Querllo che ti meritiCosì così.
Così così ad una scritTRICE, norvegese per di più, è, per chi mi conosce, già un bel traguardo.

Diciamo una volta per tutte che:

  1. non mi piacciono le indagini di polizia svolte nel tinello (sia pure norvegese);
  2. non mi piacciono le indagini di polizia in cui in alcuni capitoli il protagonista è il colpevole;
  3. non mi piacciono le indagini di polizia in cui i potenziali colpevoli sono tirati fuori dal mazzo a caso senza che escano piano piano dalle ricerche;
  4. non mi piacciono le trame diverse che si intrecciano senza motivo apparente fino all’ultima pagina, quando il motivo da non-apparente diventa pretestuoso;
  5. non mi piacciono gli eventi casuali come punti chiave della storia;
  6. non mi piacciono i punti di vista dei bambini.

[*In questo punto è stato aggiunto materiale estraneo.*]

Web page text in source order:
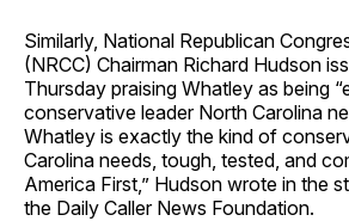
Similarly, National Republican
(NRCC) Chairman Richard Hudson
Thursday praising Whatley as being
conservative leader North Carolina
Whatley is exactly the kind of
Carolina needs, tough, tested, and
America First,” Hudson wrote in the
the Daily Caller News Foundation.
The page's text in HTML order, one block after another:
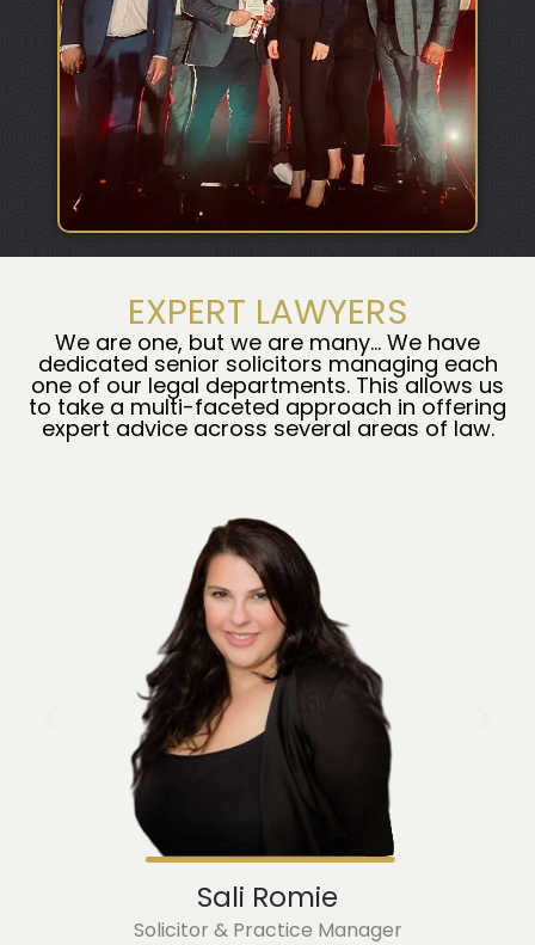
EXPERT LAWYERS
We are one, but we are many… We have
dedicated senior solicitors managing each
one of our legal departments. This allows us
to take a multi-faceted approach in offering
expert advice across several areas of law.
Sali Romie
Solicitor & Practice Manager
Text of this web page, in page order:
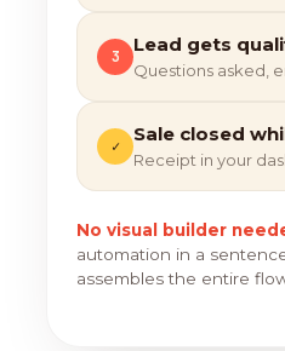
3
Lead gets
Questions asked,
✓
Sale closed
Receipt in your
No visual builder
automation in a
assembles the entire
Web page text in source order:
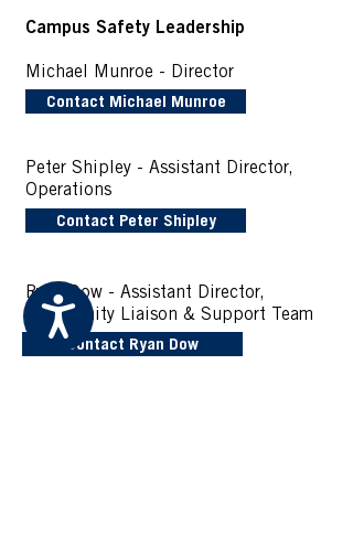
Accessibility
Campus Safety Leadership
Michael Munroe - Director
Contact Michael Munroe
Peter Shipley - Assistant Director,
Operations
Contact Peter Shipley
Ryan Dow - Assistant Director,
Community Liaison & Support Team
Contact Ryan Dow
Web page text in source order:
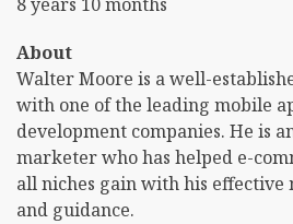
About
Walter Moore is a well-
with one of the leading mobile
development companies. He is
marketer who has helped e-
all niches gain with his
and guidance.
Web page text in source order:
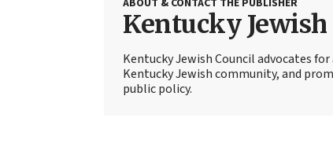
ABOUT & CONTACT THE PUBLISHER
Kentucky
Kentucky Jewish Council advocates
Kentucky Jewish community, and
public policy.
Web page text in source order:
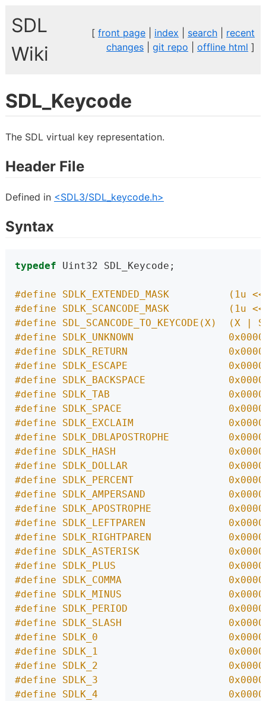
SDL
Wiki
[front page index search
recent
changes |git repo |offline html ]
SDL_Keycode
The SDL virtual key representation.
Header File
Defined in <SDL3/SDL_keycode.h>
Syntax
typedef Uint32 SDL_Keycode;
#define SDLK_EXTENDED_MASK          (1u
#define SDLK_SCANCODE_MASK          (1u
#define SDL_SCANCODE_TO_KEYCODE(X)  (X |
#define SDLK_UNKNOWN
#define SDLK_RETURN
#define SDLK_ESCAPE
#define SDLK_BACKSPACE
#define SDLK_TAB
#define SDLK_SPACE
#define SDLK_EXCLAIM
#define SDLK_DBLAPOSTROPHE
#define SDLK_HASH
#define SDLK_DOLLAR
#define SDLK_PERCENT
#define SDLK_AMPERSAND
#define SDLK_APOSTROPHE
#define SDLK_LEFTPAREN
#define SDLK_RIGHTPAREN
#define SDLK_ASTERISK
#define SDLK_PLUS
#define SDLK_COMMA
#define SDLK_MINUS
#define SDLK_PERIOD
#define SDLK_SLASH
#define SDLK_0
#define SDLK_1
#define SDLK_2
#define SDLK_3
#define SDLK_4
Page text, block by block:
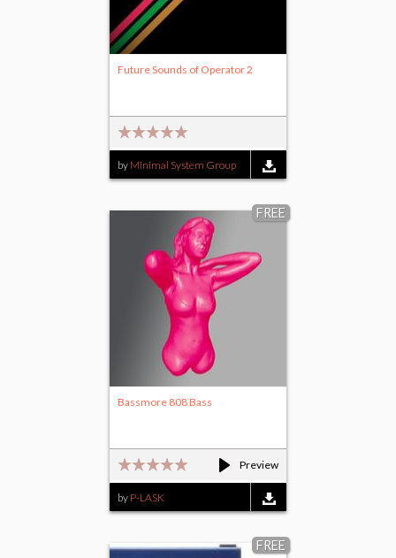
Future Sounds of Operator 2
by Minimal System Group
FREE
Preview
Bassmore 808 Bass
by P-LASK
FREE

Scusate l’anafora, ma, tutto ciò considerato, perché "così così" e non peggio?
Perché Anne Holt, per tutto il resto, fa bene il compitino e delinea due personaggi un po’ tristi (so’ norvegesi, dopotutto), ma credibili. Inoltre scrive bene. Niente da dire su questo.

Infine, leggo nelle note bio, oltre ad altre cose interessanti (aiutino), che è stata pure ministra della giustizia norvegese…
A quando un giallo di Mastella o di Castelli?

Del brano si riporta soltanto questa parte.